Noortman Wyanne A, Vriens Dennis, Bussink Johan, Meijer Tineke W H, Aarntzen Erik H J G, Deroose Christophe M, Lhommel Renaud, Aide Nicolas, Le Tourneau Christophe, de Koster Elizabeth J, Oyen Wim J G, Triemstra Lianne, Ruurda Jelle P, Vegt Erik, de Geus-Oei Lioe-Fee, van Velden Floris H P
Department of Radiology, Section of Nuclear Medicine, Leiden University Medical Center, Leiden, The Netherlands.
Department of Medical Oncology, University Medical Center Groningen, Groningen, The Netherlands.
Eur Radiol. 2025 May 7. doi: 10.1007/s00330-025-11637-7.

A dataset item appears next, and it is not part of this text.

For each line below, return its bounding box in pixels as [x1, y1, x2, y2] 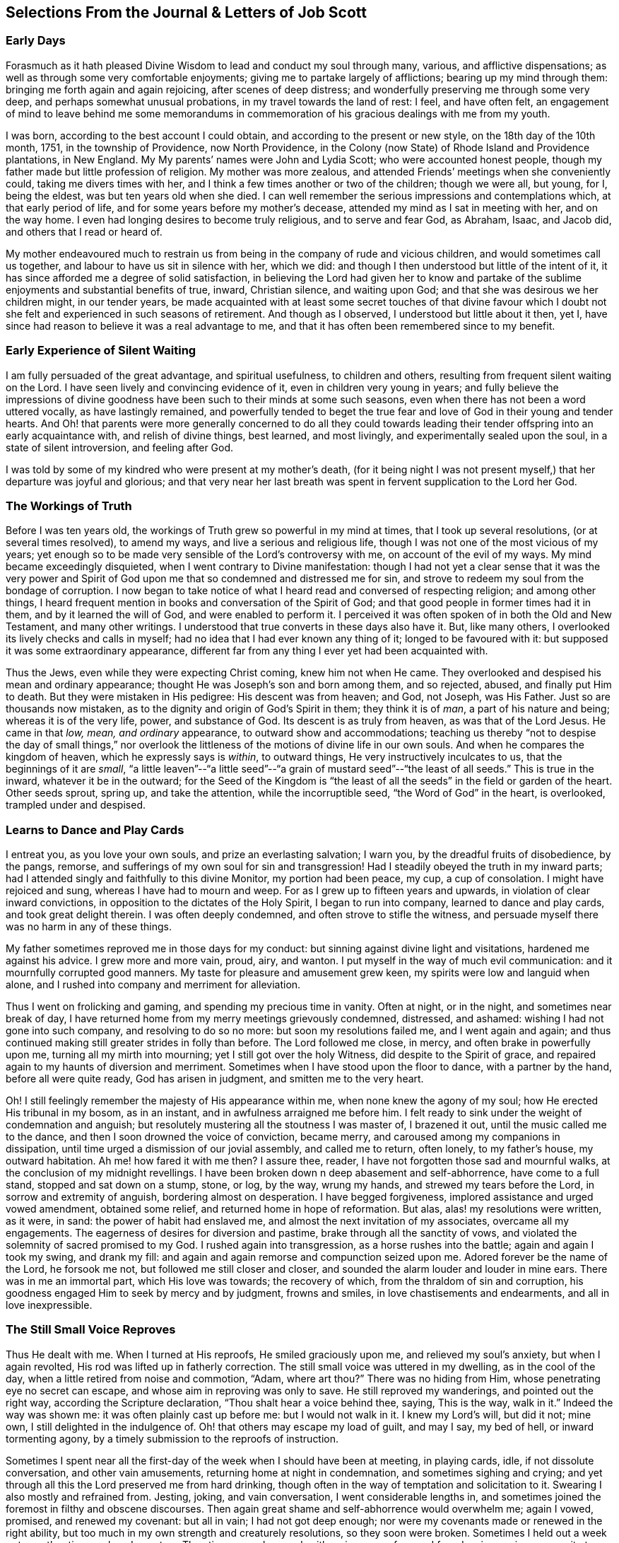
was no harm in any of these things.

The aim of this study was to map multicollinearity of the radiomic feature set in five independent [F]FDG-PET cohorts with different tumour types and identify generalizable non-redundant features.
Five [F]FDG-PET radiomic cohorts were analysed: non-small cell lung carcinomas (N = 35), pheochromocytomas and paragangliomas (N = 40), head and neck squamous cell carcinomas (N = 54), [F]FDG-positive thyroid nodules with indeterminate cytology (N = 84), and gastric carcinomas (N = 206). Lesions were delineated, and 105 radiomic features were extracted using PyRradiomics. In every cohort, Spearman's rank correlation coefficient (ρ) matrices of features were calculated to determine which features showed (very) strong (ρ > 0.7 and ρ > 0.9) correlations with any other feature in all five cohorts. Cluster analysis of an averaged correlation matrix for all cohorts was performed at a threshold of ρ = 0.7 and ρ = 0.9. For each cluster, a representative, non-redundant feature was selected.
Seventy-two and 90 out of 105 features showed a (very) strong correlation with another feature in the correlation matrix in all five cohorts. Cluster analysis resulted in 35 and 15 non-redundant features at thresholds of ρ = 0.9 and ρ = 0.7, including 6 and 3 shape features, 4 and 2 intensity features, and 25 and 10 texture features, respectively. Seventy or 90 redundant features could be omitted at these thresholds, respectively.
At least two-thirds of the radiomic feature set could be omitted because of strong multicollinearity in multiple independent cohorts. More redundant features could be identified using a less conservative threshold. Future research should indicate whether multicollinearity of the radiomic feature set is similar for other radiopharmaceuticals and imaging modalities.
Question Radiomic feature sets contain many strongly correlating features, which results in statistical challenges. Findings Analysis of the correlation matrices showed that the same radiomic features were strongly correlated in five independent [F]FDG-PET cohorts with different tumour types. Clinical relevance At least two-thirds of the radiomic feature set could be omitted, because of strong multicollinearity. More redundant features could be identified using a less conservative threshold.
本研究的目的是在五个具有不同肿瘤类型的独立[F]FDG-PET队列中描绘放射组学特征集的多重共线性,并识别可推广的非冗余特征。
分析了五个[F]FDG-PET放射组学队列:非小细胞肺癌(N = 35)、嗜铬细胞瘤和副神经节瘤(N = 40)、头颈部鳞状细胞癌(N = 54)、细胞学检查结果不确定的[F]FDG阳性甲状腺结节(N = 84)和胃癌(N = 206)。勾勒出病变轮廓,并使用PyRradiomics提取105个放射组学特征。在每个队列中,计算特征的Spearman等级相关系数(ρ)矩阵,以确定哪些特征在所有五个队列中与任何其他特征显示出(非常)强(ρ>0.7和ρ>0.9)的相关性。在ρ = 0.7和ρ = 0.9的阈值下,对所有队列的平均相关矩阵进行聚类分析。对于每个聚类,选择一个代表性的、非冗余的特征。
105个特征中的72个和90个在所有五个队列的相关矩阵中与另一个特征显示出(非常)强的相关性。聚类分析在ρ = 0.9和ρ = 0.7的阈值下分别产生了35个和15个非冗余特征,包括6个和3个形状特征、4个和2个强度特征以及25个和10个纹理特征。在这些阈值下,分别可以省略70个或90个冗余特征。
由于多个独立队列中存在强多重共线性,放射组学特征集的至少三分之二可以省略。使用不太保守的阈值可以识别更多冗余特征。未来的研究应表明放射组学特征集的多重共线性对于其他放射性药物和成像模态是否相似。
问题放射组学特征集包含许多强相关特征,这带来了统计挑战。发现相关矩阵分析表明,相同的放射组学特征在五个具有不同肿瘤类型的独立[F]FDG-PET队列中具有强相关性。临床意义由于强多重共线性,放射组学特征集的至少三分之二可以省略。使用不太保守的阈值可以识别更多冗余特征。